#### [WHAT IS BEING ASKED]
With pictures left out, write out exactly every line from the start of the data through the one that contains "Sharp gives you".
+++ MATERIAL TO PROCESS +++
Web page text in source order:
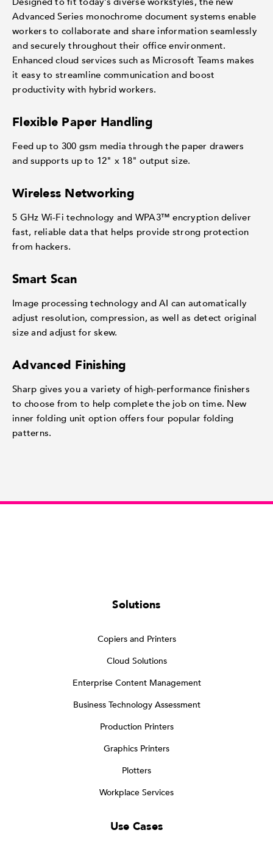
Advanced Series monochrome document systems enable
workers to collaborate and share information seamlessly
and securely throughout their office environment.
Enhanced cloud services such as Microsoft Teams makes
it easy to streamline communication and boost
productivity with hybrid workers.
Flexible Paper Handling
Feed up to 300 gsm media through the paper drawers
and supports up to 12" x 18" output size.
Wireless Networking
5 GHz Wi-Fi technology and WPA3™ encryption deliver
fast, reliable data that helps provide strong protection
from hackers.
Smart Scan
Image processing technology and AI can automatically
adjust resolution, compression, as well as detect original
size and adjust for skew.
Advanced Finishing
Sharp gives you a variety of high-performance finishers
to choose from to help complete the job on time. New
inner folding unit option offers four popular folding
patterns.
Solutions
Copiers and Printers
Cloud Solutions
Enterprise Content Management
Business Technology Assessment
Production Printers
Graphics Printers
Plotters
Workplace Services
Use Cases
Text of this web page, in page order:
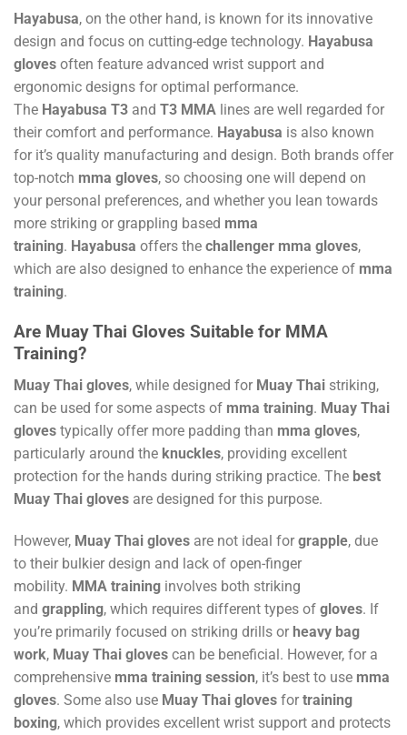
Hayabusa, on the other hand, is known for its innovative
design and focus on cutting-edge technology. Hayabusa
gloves often feature advanced wrist support and
ergonomic designs for optimal performance.
The Hayabusa T3 and T3 MMA lines are well regarded for
their comfort and performance. Hayabusa is also known
for it’s quality manufacturing and design. Both brands offer
top-notch mma gloves, so choosing one will depend on
your personal preferences, and whether you lean towards
more striking or grappling based mma
training. Hayabusa offers the challenger mma gloves,
which are also designed to enhance the experience of mma
training.
Are Muay Thai Gloves Suitable for MMA
Training?
Muay Thai gloves, while designed for Muay Thai striking,
can be used for some aspects of mma training. Muay Thai
gloves typically offer more padding than mma gloves,
particularly around the knuckles, providing excellent
protection for the hands during striking practice. The best
Muay Thai gloves are designed for this purpose.
However, Muay Thai gloves are not ideal for grapple, due
to their bulkier design and lack of open-finger
mobility. MMA training involves both striking
and grappling, which requires different types of gloves. If
you’re primarily focused on striking drills or heavy bag
work, Muay Thai gloves can be beneficial. However, for a
comprehensive mma training session, it’s best to use mma
gloves. Some also use Muay Thai gloves for training
boxing, which provides excellent wrist support and protects
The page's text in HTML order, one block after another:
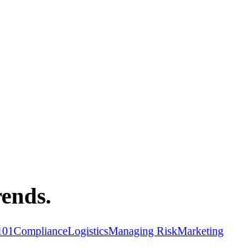
ComplianceLogisticsManaging RiskMarketing
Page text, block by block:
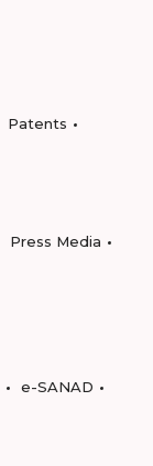
Patents
Press Media
e-SANAD
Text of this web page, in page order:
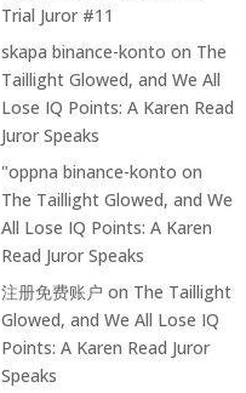
Trial Juror #11
skapa binance-konto on The
Taillight Glowed, and We All
Lose IQ Points: A Karen Read
Juror Speaks
"oppna binance-konto on
The Taillight Glowed, and We
All Lose IQ Points: A Karen
Read Juror Speaks
注册免费账户 on The Taillight
Glowed, and We All Lose IQ
Points: A Karen Read Juror
Speaks
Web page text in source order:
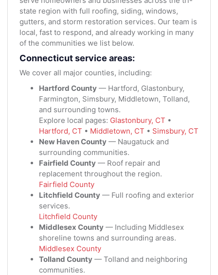
state region with full roofing, siding, windows,
gutters, and storm restoration services. Our team is
local, fast to respond, and already working in many
of the communities we list below.
Connecticut service areas:
We cover all major counties, including:
Hartford County — Hartford, Glastonbury,
Farmington, Simsbury, Middletown, Tolland,
and surrounding towns.
Explore local pages: Glastonbury, CT •
Hartford, CT • Middletown, CT • Simsbury, CT
New Haven County — Naugatuck and
surrounding communities.
Fairfield County — Roof repair and
replacement throughout the region.
Fairfield County
Litchfield County — Full roofing and exterior
services.
Litchfield County
Middlesex County — Including Middlesex
shoreline towns and surrounding areas.
Middlesex County
Tolland County — Tolland and neighboring
communities.
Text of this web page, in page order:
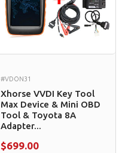
#VDON31
Xhorse VVDI Key Tool
Max Device & Mini OBD
Tool & Toyota 8A
Adapter...
$699.00
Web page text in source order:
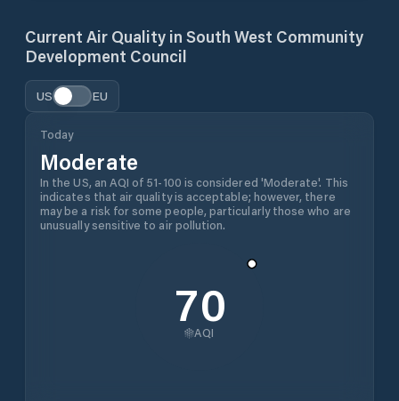
Current Air Quality in South West Community
Development Council
US EU
Today
Moderate
In the US, an AQI of 51-100 is considered 'Moderate'. This
indicates that air quality is acceptable; however, there
may be a risk for some people, particularly those who are
unusually sensitive to air pollution.
70
AQI
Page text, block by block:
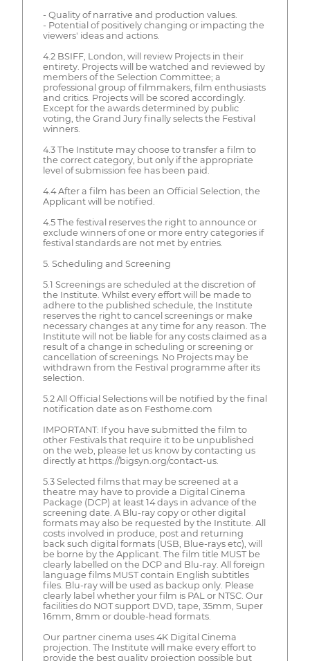
- Quality of narrative and production values.
- Potential of positively changing or impacting the
viewers' ideas and actions.
4.2 BSIFF, London, will review Projects in their
entirety. Projects will be watched and reviewed by
members of the Selection Committee; a
professional group of filmmakers, film enthusiasts
and critics. Projects will be scored accordingly.
Except for the awards determined by public
voting, the Grand Jury finally selects the Festival
winners.
4.3 The Institute may choose to transfer a film to
the correct category, but only if the appropriate
level of submission fee has been paid.
4.4 After a film has been an Official Selection, the
Applicant will be notified.
4.5 The festival reserves the right to announce or
exclude winners of one or more entry categories if
festival standards are not met by entries.
5. Scheduling and Screening
5.1 Screenings are scheduled at the discretion of
the Institute. Whilst every effort will be made to
adhere to the published schedule, the Institute
reserves the right to cancel screenings or make
necessary changes at any time for any reason. The
Institute will not be liable for any costs claimed as a
result of a change in scheduling or screening or
cancellation of screenings. No Projects may be
withdrawn from the Festival programme after its
selection.
5.2 All Official Selections will be notified by the final
notification date as on Festhome.com
IMPORTANT: If you have submitted the film to
other Festivals that require it to be unpublished
on the web, please let us know by contacting us
directly at https://bigsyn.org/contact-us.
5.3 Selected films that may be screened at a
theatre may have to provide a Digital Cinema
Package (DCP) at least 14 days in advance of the
screening date. A Blu-ray copy or other digital
formats may also be requested by the Institute. All
costs involved in produce, post and returning
back such digital formats (USB, Blue-rays etc), will
be borne by the Applicant. The film title MUST be
clearly labelled on the DCP and Blu-ray. All foreign
language films MUST contain English subtitles
files. Blu-ray will be used as backup only. Please
clearly label whether your film is PAL or NTSC. Our
facilities do NOT support DVD, tape, 35mm, Super
16mm, 8mm or double-head formats.
Our partner cinema uses 4K Digital Cinema
projection. The Institute will make every effort to
provide the best quality projection possible but
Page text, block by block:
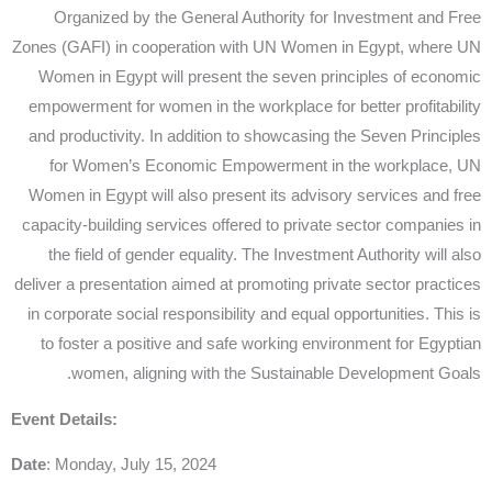
Organized by the General Authority for Investment and Free
Zones (GAFI) in cooperation with UN Women in Egypt, where UN
Women in Egypt will present the seven principles of economic
empowerment for women in the workplace for better profitability
and productivity. In addition to showcasing the Seven Principles
for Women’s Economic Empowerment in the workplace, UN
Women in Egypt will also present its advisory services and free
capacity-building services offered to private sector companies in
the field of gender equality. The Investment Authority will also
deliver a presentation aimed at promoting private sector practices
in corporate social responsibility and equal opportunities. This is
to foster a positive and safe working environment for Egyptian
women, aligning with the Sustainable Development Goals.
Event Details:
Date: Monday, July 15, 2024
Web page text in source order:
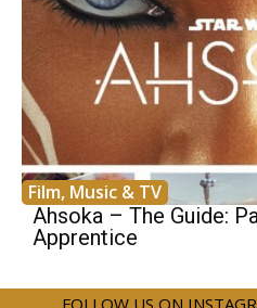
Film, Music & TV
Ahsoka – The Guide:
Apprentice
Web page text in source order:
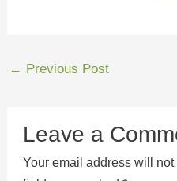
← Previous Post
Leave a
Your email address will
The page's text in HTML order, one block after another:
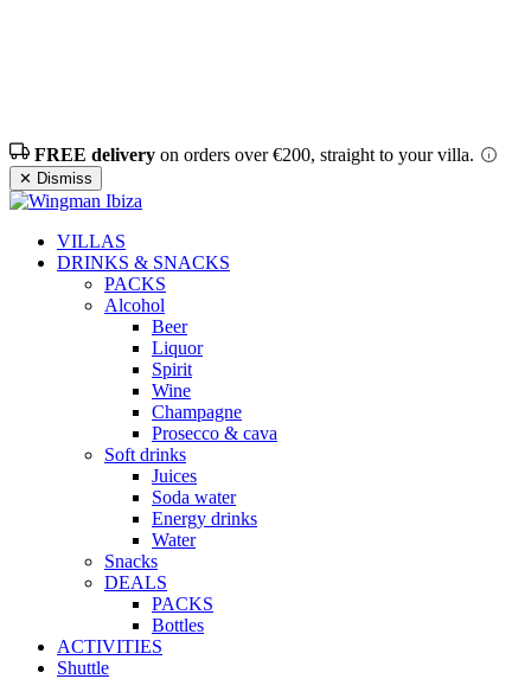
FREE delivery on orders over €200, straight to your villa.
✕ Dismiss
VILLAS
DRINKS & SNACKS
PACKS
Alcohol
Beer
Liquor
Spirit
Wine
Champagne
Prosecco & cava
Soft drinks
Juices
Soda water
Energy drinks
Water
Snacks
DEALS
PACKS
Bottles
ACTIVITIES
Shuttle
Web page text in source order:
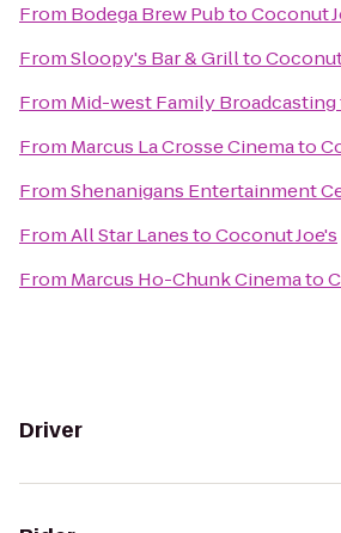
From Bodega Brew PubtoCoconut
FromSloopy's Bar & Grillto
From Mid-west Family Broadcasting
From Marcus La Crosse Cinemato
FromShenanigans Entertainment
FromAll Star LanestoCoconut Joe's
From Marcus Ho-Chunk Cinemato
Driver
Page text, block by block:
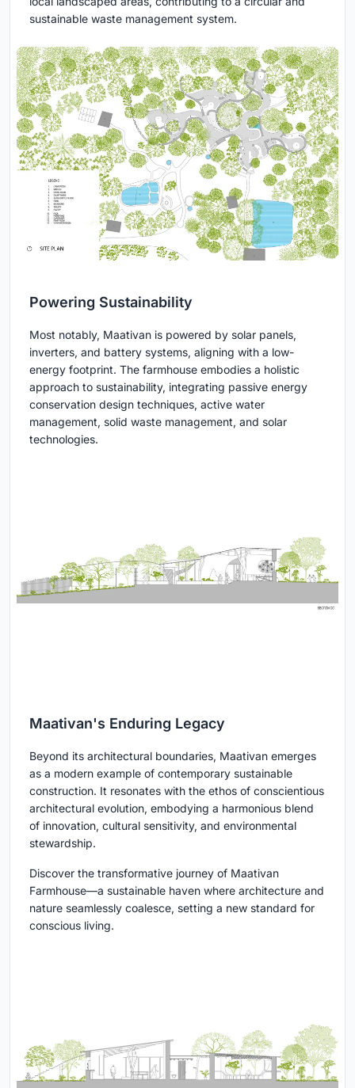
sustainable waste management system.
Powering Sustainability
Most notably, Maativan is powered by solar panels,
inverters, and battery systems, aligning with a low-
energy footprint. The farmhouse embodies a holistic
approach to sustainability, integrating passive energy
conservation design techniques, active water
management, solid waste management, and solar
technologies.
Maativan's Enduring Legacy
Beyond its architectural boundaries, Maativan emerges
as a modern example of contemporary sustainable
construction. It resonates with the ethos of conscientious
architectural evolution, embodying a harmonious blend
of innovation, cultural sensitivity, and environmental
stewardship.
Discover the transformative journey of Maativan
Farmhouse—a sustainable haven where architecture and
nature seamlessly coalesce, setting a new standard for
conscious living.
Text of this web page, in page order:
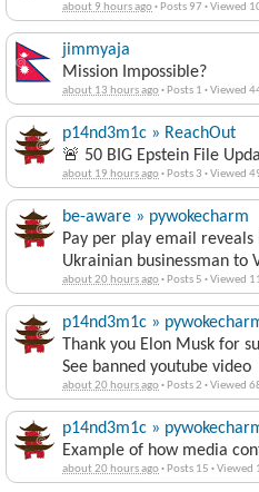
about 9 hours ago· Posts 97 ·Viewed
jimmyaja
Mission Impossible?
about 13 hours ago· Posts 1 ·Viewed
p14nd3m1c » ReachOut
🚨 50 BIG Epstein File
about 19 hours ago· Posts 3 ·Viewed
be-aware » pywokecharm
Pay per play email
Ukrainian businessman to
about 20 hours ago· Posts 5 ·Viewed
p14nd3m1c »
Thank you Elon Musk for
See banned youtube video
about 20 hours ago· Posts 2 ·Viewed
p14nd3m1c »
Example of how media
about 20 hours ago· Posts 15 ·Viewed
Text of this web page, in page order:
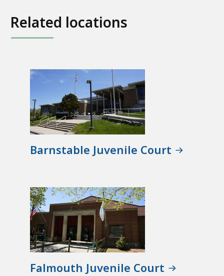
Related locations
Barnstable Juvenile Court
Falmouth Juvenile Court
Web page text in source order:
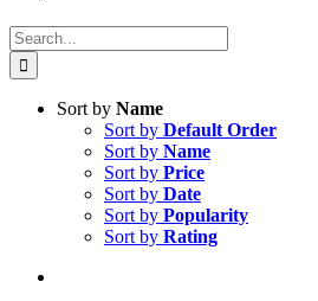
Search
for:
Sort by Name
Sort by Default Order
Sort by Name
Sort by Price
Sort by Date
Sort by Popularity
Sort by Rating
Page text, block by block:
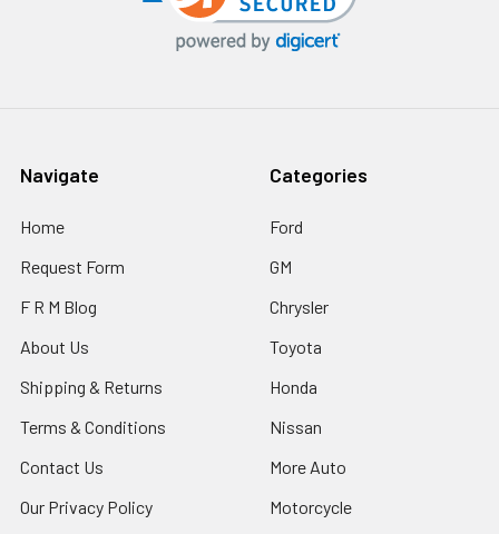
Navigate
Home
Request Form
F R M Blog
About Us
Shipping & Returns
Terms & Conditions
Contact Us
Our Privacy Policy
Categories
Ford
GM
Chrysler
Toyota
Honda
Nissan
More Auto
Motorcycle
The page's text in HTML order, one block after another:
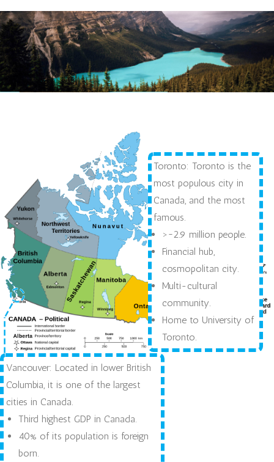
Toronto: Toronto is the
most populous city in
Canada, and the most
famous.
>~2.9 million people.
Financial hub,
cosmopolitan city.
Multi-cultural
community.
Home to University of
Toronto.
Vancouver: Located in lower British
Columbia, it is one of the largest
cities in Canada.
Third highest GDP in Canada.
40% of its population is foreign
born.
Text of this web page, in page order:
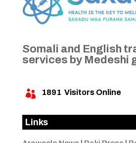
Somali and English
services by Medeshi
 1891 Visitors Online
Links
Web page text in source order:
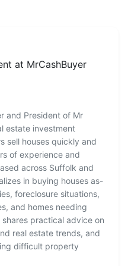
at MrCashBuyer
and President of Mr
estate investment
sell houses quickly and
of experience and
across Suffolk and
in buying houses as-
foreclosure situations,
and homes needing
practical advice on
real estate trends, and
difficult property
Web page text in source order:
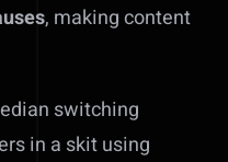
, making content
switching
in a skit using
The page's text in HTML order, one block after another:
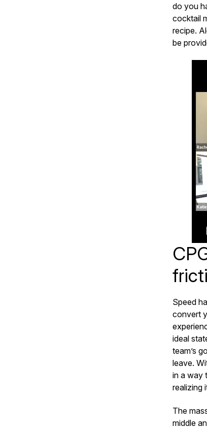
do you
cocktail
recipe.
be
Speed
convert
ideal
team’s
leave.
in a way
realizing
The
middle
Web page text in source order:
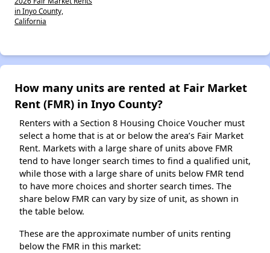
in Inyo County,
California
How many units are rented at Fair Market
Rent (FMR) in Inyo County?
Renters with a Section 8 Housing Choice Voucher must
select a home that is at or below the area’s Fair Market
Rent. Markets with a large share of units above FMR
tend to have longer search times to find a qualified unit,
while those with a large share of units below FMR tend
to have more choices and shorter search times. The
share below FMR can vary by size of unit, as shown in
the table below.
These are the approximate number of units renting
below the FMR in this market:
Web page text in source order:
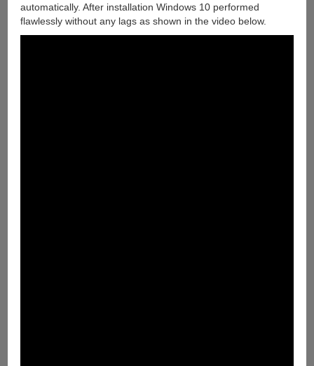
automatically. After installation Windows 10 performed
flawlessly without any lags as shown in the video below.
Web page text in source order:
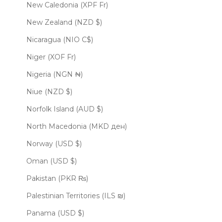
New Caledonia (XPF Fr)
New Zealand (NZD $)
Nicaragua (NIO C$)
Niger (XOF Fr)
Nigeria (NGN ₦)
Niue (NZD $)
Norfolk Island (AUD $)
North Macedonia (MKD ден)
Norway (USD $)
Oman (USD $)
Pakistan (PKR ₨)
Palestinian Territories (ILS ₪)
Panama (USD $)
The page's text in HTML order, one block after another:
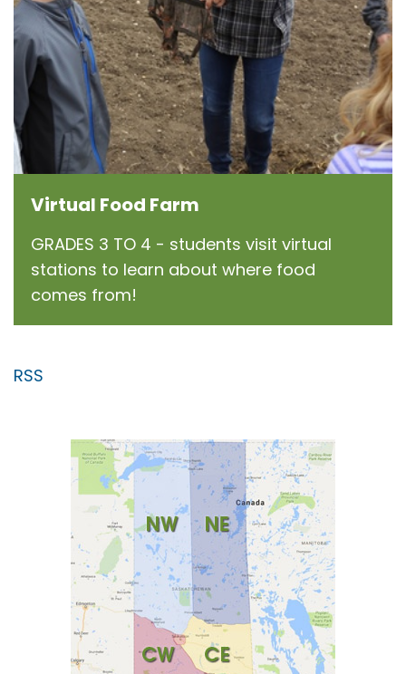
Virtual Food Farm
GRADES 3 TO 4 - students visit virtual
stations to learn about where food
comes from!
RSS
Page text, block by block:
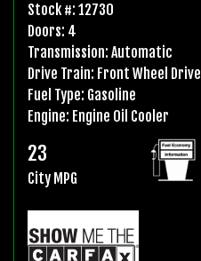
Stock #: 12730
Doors: 4
Transmission: Automatic
Drive Train: Front Wheel Drive
Fuel Type: Gasoline
Engine: Engine Oil Cooler
23
City MPG
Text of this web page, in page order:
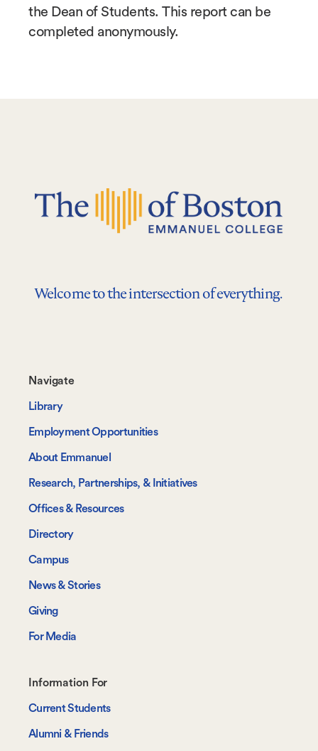
the Dean of Students. This report can be
completed anonymously.
Welcome to the intersection of everything.
Footer-
-
Navigate
Navigate
Library
Employment Opportunities
About Emmanuel
Research, Partnerships, & Initiatives
Offices & Resources
Directory
Campus
News & Stories
Giving
For Media
Footer-
-
Information
Information For
Current Students
Alumni & Friends
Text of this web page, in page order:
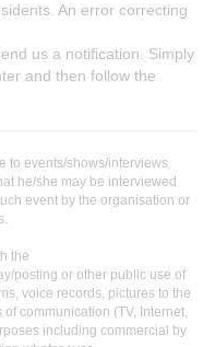
An error correcting
us a notification. Simply
and then follow the
to events/shows/interviews
he/she may be interviewed
event by the organisation or
the
posting or other public use of
voice records, pictures to the
communication (TV, Internet,
including commercial by
+++
#### [SOLVED PROBLEM]
Web page text in source order:
Advanced Series monochrome document systems enable
workers to collaborate and share information seamlessly
and securely throughout their office environment.
Enhanced cloud services such as Microsoft Teams makes
it easy to streamline communication and boost
productivity with hybrid workers.
Flexible Paper Handling
Feed up to 300 gsm media through the paper drawers
and supports up to 12" x 18" output size.
Wireless Networking
5 GHz Wi-Fi technology and WPA3™ encryption deliver
fast, reliable data that helps provide strong protection
from hackers.
Smart Scan
Image processing technology and AI can automatically
adjust resolution, compression, as well as detect original
size and adjust for skew.
Advanced Finishing
Sharp gives you a variety of high-performance finishers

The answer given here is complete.